Records to process:
※ ※ ※
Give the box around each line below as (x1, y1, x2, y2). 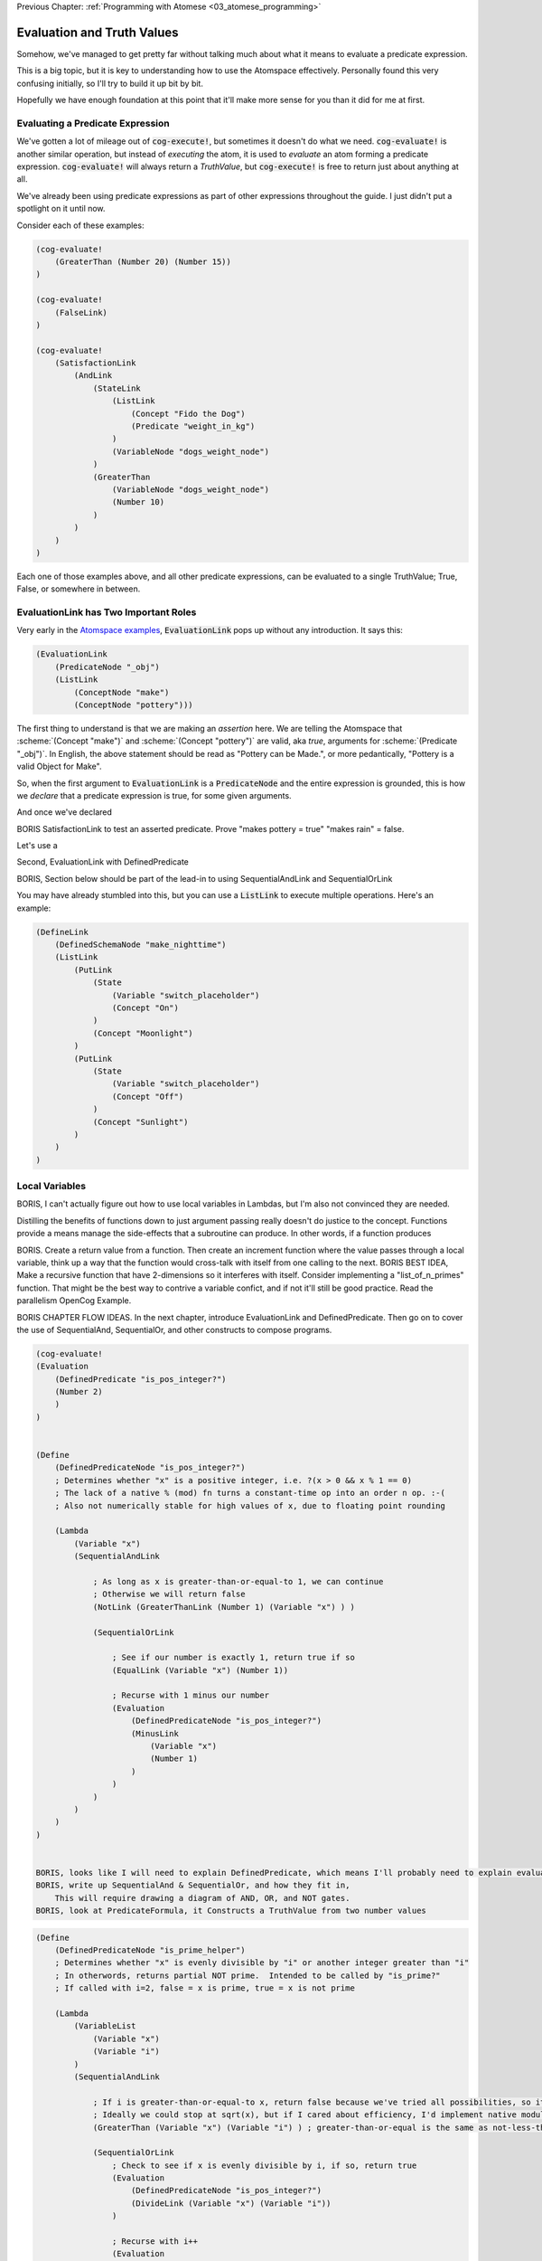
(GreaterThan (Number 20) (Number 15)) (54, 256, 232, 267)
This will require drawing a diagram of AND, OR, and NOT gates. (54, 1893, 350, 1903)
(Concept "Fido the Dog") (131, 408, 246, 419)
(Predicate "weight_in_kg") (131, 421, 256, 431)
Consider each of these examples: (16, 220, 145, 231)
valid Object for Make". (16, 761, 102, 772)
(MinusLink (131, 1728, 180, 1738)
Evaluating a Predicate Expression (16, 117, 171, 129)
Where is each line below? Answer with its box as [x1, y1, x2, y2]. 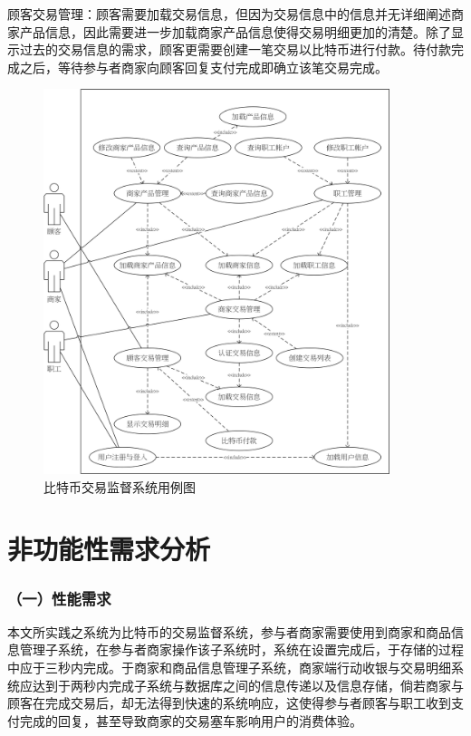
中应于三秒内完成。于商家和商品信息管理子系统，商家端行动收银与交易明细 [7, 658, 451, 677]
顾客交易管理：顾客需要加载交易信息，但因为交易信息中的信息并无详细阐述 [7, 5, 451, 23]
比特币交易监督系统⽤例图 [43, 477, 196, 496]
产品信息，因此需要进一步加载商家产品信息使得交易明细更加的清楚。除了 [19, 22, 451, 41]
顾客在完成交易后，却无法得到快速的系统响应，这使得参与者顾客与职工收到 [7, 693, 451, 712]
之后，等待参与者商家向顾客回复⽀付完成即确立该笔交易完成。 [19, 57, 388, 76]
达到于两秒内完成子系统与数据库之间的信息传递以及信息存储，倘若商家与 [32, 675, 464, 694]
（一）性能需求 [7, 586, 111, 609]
※ ※ ※
What needs to be done:
Please print all of the records above exactly, omitting each picture.

Answer section:
Give the box around each line below as (x1, y1, x2, y2). 
(GreaterThan (Number 20) (Number 15)) (54, 256, 232, 267)
This will require drawing a diagram of AND, OR, and NOT gates. (54, 1893, 350, 1903)
(Concept "Fido the Dog") (131, 408, 246, 419)
(Predicate "weight_in_kg") (131, 421, 256, 431)
Consider each of these examples: (16, 220, 145, 231)
valid Object for Make". (16, 761, 102, 772)
(MinusLink (131, 1728, 180, 1738)
Evaluating a Predicate Expression (16, 117, 171, 129)
Where is each line below? Answer with its box as [x1, y1, x2, y2]. 
中应于三秒内完成。于商家和商品信息管理子系统，商家端行动收银与交易明细 [7, 658, 451, 677]
顾客交易管理：顾客需要加载交易信息，但因为交易信息中的信息并无详细阐述 [7, 5, 451, 23]
比特币交易监督系统⽤例图 [43, 477, 196, 496]
产品信息，因此需要进一步加载商家产品信息使得交易明细更加的清楚。除了 [19, 22, 451, 41]
顾客在完成交易后，却无法得到快速的系统响应，这使得参与者顾客与职工收到 [7, 693, 451, 712]
之后，等待参与者商家向顾客回复⽀付完成即确立该笔交易完成。 [19, 57, 388, 76]
达到于两秒内完成子系统与数据库之间的信息传递以及信息存储，倘若商家与 [32, 675, 464, 694]
（一）性能需求 [7, 586, 111, 609]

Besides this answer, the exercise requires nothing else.